Property Type Required Description
vendor string Yes Vendor or format identifier (e.g. OSI, GOVERNANCE)
data string Yes Opaque data payload (typically a JSON string)

Use cases:

  • OSI interoperability: Preserving ai_context (instructions, synonyms, examples) from OSI models during conversion
  • Governance tags: Owner, classification, cost center, lineage information
  • Vendor-specific metadata: Any key-value data that OrionBelt should pass through without interpretation

Validation Rules

OrionBelt validates models against these rules:

  1. Unique identifiers — Column names unique within each data object; dimension, measure, and metric names unique across the model
  2. No cyclic joins — Join graph must be acyclic (secondary joins are excluded)
  3. No multipath joins — No ambiguous diamond patterns (secondary joins are excluded).
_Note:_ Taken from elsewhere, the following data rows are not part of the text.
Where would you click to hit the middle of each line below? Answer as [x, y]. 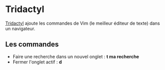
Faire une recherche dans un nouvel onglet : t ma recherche [76, 56]
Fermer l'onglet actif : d [37, 62]
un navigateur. [20, 28]
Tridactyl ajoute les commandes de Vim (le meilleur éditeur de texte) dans [83, 23]
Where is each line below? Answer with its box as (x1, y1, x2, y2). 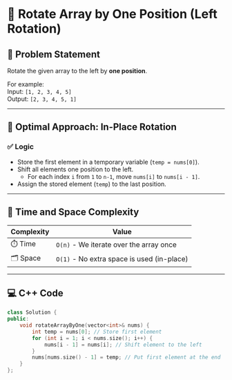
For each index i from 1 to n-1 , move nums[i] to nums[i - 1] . (27, 172, 200, 180)
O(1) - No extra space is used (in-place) (56, 254, 188, 263)
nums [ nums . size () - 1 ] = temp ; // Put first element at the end (32, 354, 221, 361)
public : (7, 316, 30, 323)
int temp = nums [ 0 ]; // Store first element (32, 328, 162, 335)
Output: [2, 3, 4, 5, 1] (7, 95, 77, 103)
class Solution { (7, 309, 57, 316)
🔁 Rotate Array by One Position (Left (7, 6, 217, 22)
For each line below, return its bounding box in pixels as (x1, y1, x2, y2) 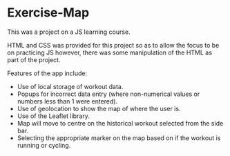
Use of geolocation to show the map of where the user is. (17, 104, 181, 113)
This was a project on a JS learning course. (7, 28, 131, 36)
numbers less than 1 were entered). (17, 97, 118, 105)
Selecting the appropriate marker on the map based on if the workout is (17, 133, 221, 142)
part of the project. (7, 55, 61, 64)
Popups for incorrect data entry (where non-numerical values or (17, 90, 200, 98)
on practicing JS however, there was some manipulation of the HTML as (7, 48, 213, 57)
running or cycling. (17, 141, 71, 149)
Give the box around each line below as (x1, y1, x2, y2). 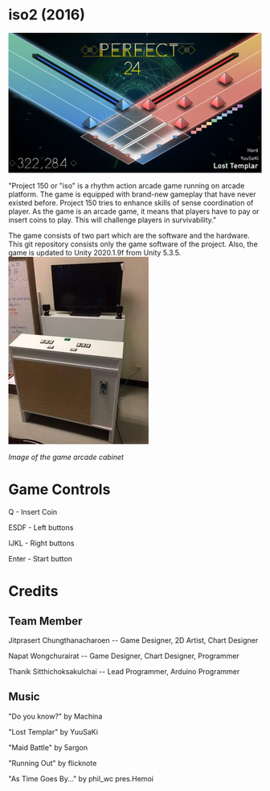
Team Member (8, 614, 83, 627)
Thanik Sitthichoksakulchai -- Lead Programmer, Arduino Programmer (8, 666, 240, 676)
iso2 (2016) (8, 6, 86, 24)
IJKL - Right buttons (8, 538, 75, 548)
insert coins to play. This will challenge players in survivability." (8, 215, 217, 225)
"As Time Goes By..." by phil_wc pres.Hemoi (8, 773, 154, 783)
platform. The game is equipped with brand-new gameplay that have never (8, 189, 256, 199)
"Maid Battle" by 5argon (8, 743, 88, 752)
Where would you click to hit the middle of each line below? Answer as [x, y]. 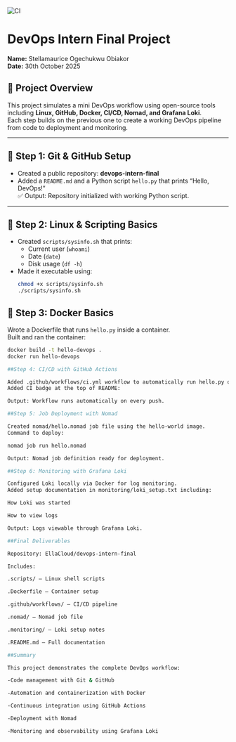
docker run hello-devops [44, 356]
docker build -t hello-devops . [54, 350]
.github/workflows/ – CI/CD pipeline [63, 604]
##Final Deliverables [39, 541]
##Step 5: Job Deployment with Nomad [63, 414]
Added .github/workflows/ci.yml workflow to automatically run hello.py [116, 382]
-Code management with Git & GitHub [61, 681]
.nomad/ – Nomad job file [45, 617]
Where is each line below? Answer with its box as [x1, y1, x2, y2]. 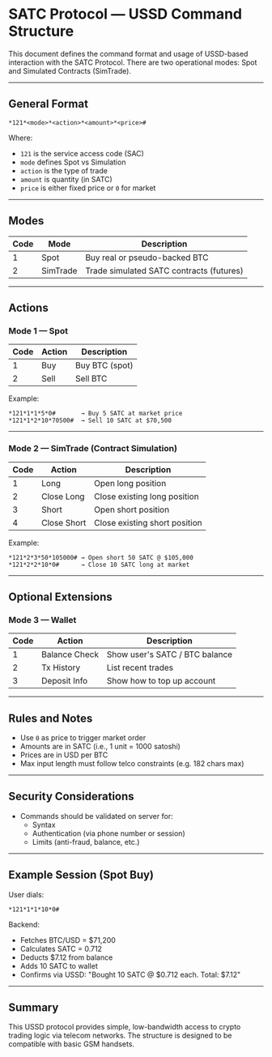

A canonical join exception applies: when a data object has a direct join to a target AND also an indirect path through intermediaries, the direct join is treated as canonical and no error is raised. Only true diamonds (two indirect paths to the same target) are flagged.
  4. Secondary join constraints — Every secondary join must have a pathName; pathName must be unique per (source, target) pair
  5. Measures resolve — All column references in measures must point to existing data object columns
  6. Join targets exist — All joinTo targets must be defined data objects
  7. References resolve — All dimension references (dataObject/column) must resolve

Validation errors include source positions (line/column) when available.

Full Example

See the Sales Model Walkthrough for a complete annotated example.